How much damage is there in Sacramento when there is an earthquake in San Francisco?
Found this pic on msnbc.com's photo library.
But.....but.....Pat Robertson said they all worship Voodoo down there.
50% of Haitians practice Voodoo and Santaria which are occult and pagan practices that are deeply rooted in their culture.
Many posters on here think Catholics are basically voodoo worshipers too.
Damage from a shallow quake is both very local and very severe. The epicenter was just slightly west of downtown.
Oh, my goodness, the crucifix still standing and it seems unharmed.
Thank you, God. That is a sign.
LOL! How do they make such ridiculous judgments? Ignorance of what the Catholic Church really is — my answer.
Thank you for posting this!
Scroll down slightly for the Haitian relief fund.

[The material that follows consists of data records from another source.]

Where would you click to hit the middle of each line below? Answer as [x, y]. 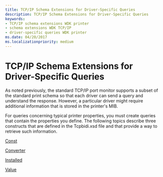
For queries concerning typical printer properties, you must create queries [81, 115]
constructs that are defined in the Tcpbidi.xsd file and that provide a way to [81, 126]
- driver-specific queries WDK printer [46, 33]
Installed [14, 160]
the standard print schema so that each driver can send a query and [74, 95]
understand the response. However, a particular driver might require [74, 101]
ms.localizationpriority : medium [39, 42]
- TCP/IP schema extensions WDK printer [47, 23]
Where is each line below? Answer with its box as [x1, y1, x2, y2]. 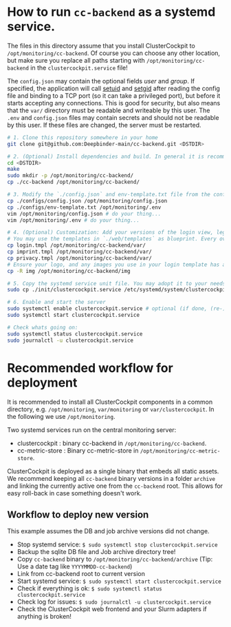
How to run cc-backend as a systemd [7, 4, 216, 20]
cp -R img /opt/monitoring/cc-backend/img [7, 267, 131, 274]
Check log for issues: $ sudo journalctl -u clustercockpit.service [16, 597, 212, 606]
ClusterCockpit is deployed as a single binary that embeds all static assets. [7, 466, 219, 475]
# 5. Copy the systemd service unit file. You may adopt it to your [7, 280, 208, 287]
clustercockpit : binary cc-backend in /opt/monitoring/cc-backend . [16, 439, 207, 447]
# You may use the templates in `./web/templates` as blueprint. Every [7, 236, 217, 243]
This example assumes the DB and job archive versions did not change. [7, 527, 210, 535]
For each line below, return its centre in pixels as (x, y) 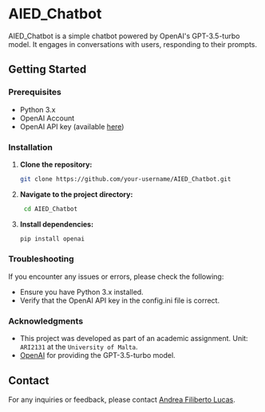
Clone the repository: (56, 164)
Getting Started (47, 70)
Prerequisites (35, 92)
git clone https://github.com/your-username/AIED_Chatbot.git (125, 179)
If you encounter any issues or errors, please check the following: (116, 277)
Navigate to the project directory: (76, 194)
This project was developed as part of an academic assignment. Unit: (134, 339)
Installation (31, 147)
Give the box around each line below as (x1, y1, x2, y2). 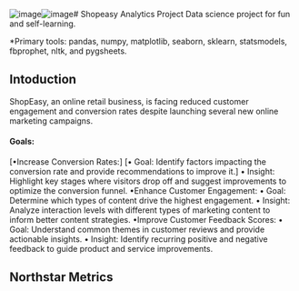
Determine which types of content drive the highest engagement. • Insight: (9, 196, 291, 206)
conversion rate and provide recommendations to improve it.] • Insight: (9, 166, 275, 177)
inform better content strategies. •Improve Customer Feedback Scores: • (9, 215, 284, 226)
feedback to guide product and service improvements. (9, 244, 214, 255)
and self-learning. (9, 18, 76, 29)
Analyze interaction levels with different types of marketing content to (9, 205, 271, 216)
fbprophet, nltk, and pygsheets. (9, 45, 127, 56)
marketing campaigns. (9, 115, 94, 126)
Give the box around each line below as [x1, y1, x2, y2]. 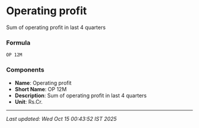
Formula [6, 39, 31, 47]
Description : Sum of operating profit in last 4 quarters [14, 92, 147, 99]
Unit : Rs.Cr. [14, 98, 43, 105]
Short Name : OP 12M [14, 85, 67, 92]
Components [6, 66, 44, 74]
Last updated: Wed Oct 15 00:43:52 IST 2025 [6, 115, 117, 122]
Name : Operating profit [14, 79, 72, 87]
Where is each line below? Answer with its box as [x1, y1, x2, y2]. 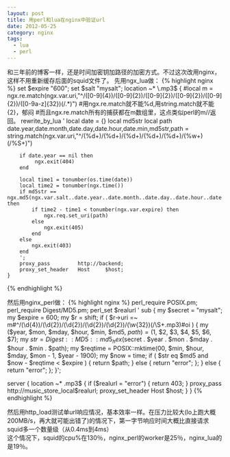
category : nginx [7, 29, 53, 36]
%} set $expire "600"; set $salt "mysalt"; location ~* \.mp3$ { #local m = [7, 84, 214, 92]
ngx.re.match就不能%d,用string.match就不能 [88, 99, 214, 108]
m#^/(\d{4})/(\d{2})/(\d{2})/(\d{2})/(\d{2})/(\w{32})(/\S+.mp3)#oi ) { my [7, 320, 209, 329]
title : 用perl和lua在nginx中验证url [7, 16, 105, 23]
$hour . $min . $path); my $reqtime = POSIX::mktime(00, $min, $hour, [7, 344, 204, 352]
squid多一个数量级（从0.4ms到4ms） [7, 425, 113, 433]
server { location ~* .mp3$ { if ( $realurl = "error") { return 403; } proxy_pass [7, 379, 222, 387]

Our pastor sent out an Email today recommending that we donate to the KoM. We are having a special collection on Sunday.
Every penny that is donated goes directly to the people of Haiti - KoM absorbs all administrative costs.
They already have three relief teams on the ground in Haiti.
According to the KoM website, their hospital in Milot (which is well to the north of Port-au-Prince, almost to Cap Haitien on the main road) was only slightly damaged, is fully operational, and is expecting to receive critical patients via airlift from Port-au-Prince.
WOW that church got nailed
I'm guessing that planes from US and South America would have to make a stop at Dominican Republic, Puerto Rico, or Jamaica to refuel. One bright spot is that Haiti is within helicopter range (and well within V-22 Osprey range) of Gitmo.